Items from a data source

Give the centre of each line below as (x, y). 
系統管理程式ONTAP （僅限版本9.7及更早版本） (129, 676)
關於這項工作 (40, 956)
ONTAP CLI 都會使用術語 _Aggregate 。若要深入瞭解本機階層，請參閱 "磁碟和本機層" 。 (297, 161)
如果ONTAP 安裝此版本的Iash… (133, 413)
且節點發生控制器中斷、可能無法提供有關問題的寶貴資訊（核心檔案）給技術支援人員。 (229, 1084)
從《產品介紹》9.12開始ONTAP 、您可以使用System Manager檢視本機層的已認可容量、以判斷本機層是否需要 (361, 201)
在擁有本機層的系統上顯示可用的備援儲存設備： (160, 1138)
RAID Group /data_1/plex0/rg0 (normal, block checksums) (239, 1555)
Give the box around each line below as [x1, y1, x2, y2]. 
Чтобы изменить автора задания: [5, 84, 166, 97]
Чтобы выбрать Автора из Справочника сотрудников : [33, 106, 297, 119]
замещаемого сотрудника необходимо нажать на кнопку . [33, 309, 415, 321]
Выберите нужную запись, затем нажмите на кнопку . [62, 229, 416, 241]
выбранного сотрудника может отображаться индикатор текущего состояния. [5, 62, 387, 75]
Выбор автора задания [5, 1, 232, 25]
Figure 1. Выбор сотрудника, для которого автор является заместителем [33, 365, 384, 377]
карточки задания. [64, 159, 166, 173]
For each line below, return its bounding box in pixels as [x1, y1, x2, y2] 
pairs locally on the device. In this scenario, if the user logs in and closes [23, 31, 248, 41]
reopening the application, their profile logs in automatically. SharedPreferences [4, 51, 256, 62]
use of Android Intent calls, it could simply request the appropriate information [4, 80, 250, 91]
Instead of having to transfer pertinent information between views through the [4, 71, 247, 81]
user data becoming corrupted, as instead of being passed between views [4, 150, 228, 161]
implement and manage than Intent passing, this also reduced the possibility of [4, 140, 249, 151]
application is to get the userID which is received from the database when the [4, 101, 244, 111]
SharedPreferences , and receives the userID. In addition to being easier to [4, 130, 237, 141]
--
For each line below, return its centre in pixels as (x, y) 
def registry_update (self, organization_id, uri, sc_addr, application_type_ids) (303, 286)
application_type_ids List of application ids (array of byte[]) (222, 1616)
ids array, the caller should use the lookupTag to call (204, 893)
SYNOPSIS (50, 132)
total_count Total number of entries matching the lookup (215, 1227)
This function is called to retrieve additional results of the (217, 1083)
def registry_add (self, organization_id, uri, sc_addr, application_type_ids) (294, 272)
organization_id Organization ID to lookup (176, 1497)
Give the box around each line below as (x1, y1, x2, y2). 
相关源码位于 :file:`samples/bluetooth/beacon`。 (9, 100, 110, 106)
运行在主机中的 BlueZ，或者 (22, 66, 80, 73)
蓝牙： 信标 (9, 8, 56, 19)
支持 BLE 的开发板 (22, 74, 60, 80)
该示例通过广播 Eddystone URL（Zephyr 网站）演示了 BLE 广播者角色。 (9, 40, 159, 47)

**Exercise requirements:** From the records above, give again exactly the lines running from the line with "在擁有本機層的系統上顯示可用的備援儲存設備： (160, 1138)" to the line with "reopening the application, their", inclusive.

**Exercise response:**
在擁有本機層的系統上顯示可用的備援儲存設備： (160, 1138)
RAID Group /data_1/plex0/rg0 (normal, block checksums) (239, 1555)
Give the box around each line below as [x1, y1, x2, y2]. 
Чтобы изменить автора задания: [5, 84, 166, 97]
Чтобы выбрать Автора из Справочника сотрудников : [33, 106, 297, 119]
замещаемого сотрудника необходимо нажать на кнопку . [33, 309, 415, 321]
Выберите нужную запись, затем нажмите на кнопку . [62, 229, 416, 241]
выбранного сотрудника может отображаться индикатор текущего состояния. [5, 62, 387, 75]
Выбор автора задания [5, 1, 232, 25]
Figure 1. Выбор сотрудника, для которого автор является заместителем [33, 365, 384, 377]
карточки задания. [64, 159, 166, 173]
For each line below, return its bounding box in pixels as [x1, y1, x2, y2] 
pairs locally on the device. In this scenario, if the user logs in and closes [23, 31, 248, 41]
reopening the application, their profile logs in automatically. SharedPreferences [4, 51, 256, 62]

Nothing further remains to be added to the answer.